Exercise prompt → Whenever a line of the material contains the string "Team", it should be copied.
========================
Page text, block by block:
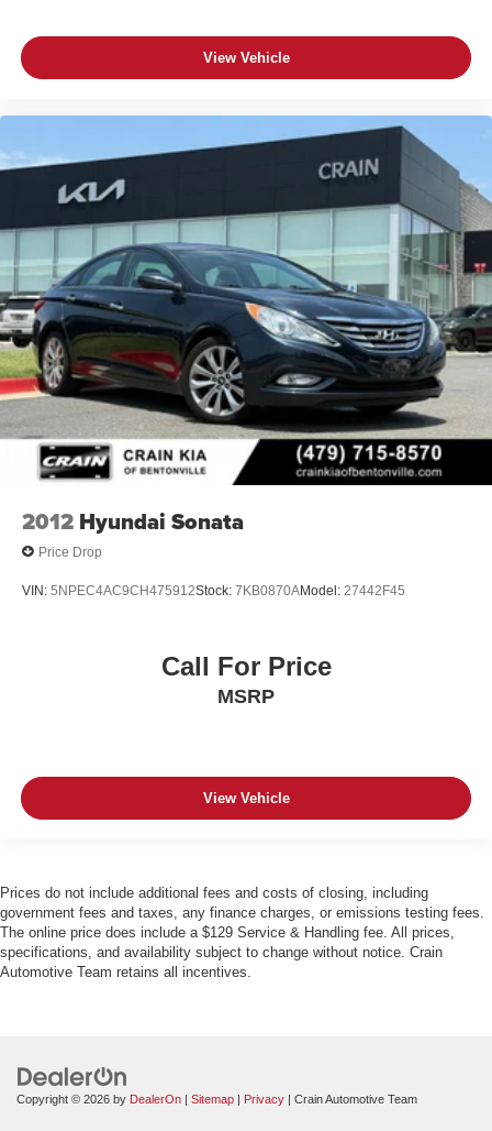
View Vehicle
2012 Hyundai Sonata
Price Drop
VIN: 5NPEC4AC9CH475912Stock: 7KB0870AModel: 27442F45
Call For Price
MSRP
View Vehicle
Prices do not include additional fees and costs of closing, including
government fees and taxes, any finance charges, or emissions testing fees.
The online price does include a $129 Service & Handling fee. All prices,
specifications, and availability subject to change without notice. Crain
Automotive Team retains all incentives.
Copyright © 2026 by DealerOn | Sitemap | Privacy | Crain Automotive Team
========================
Answer below →
Automotive Team retains all incentives.
Copyright © 2026 by DealerOn | Sitemap | Privacy | Crain Automotive Team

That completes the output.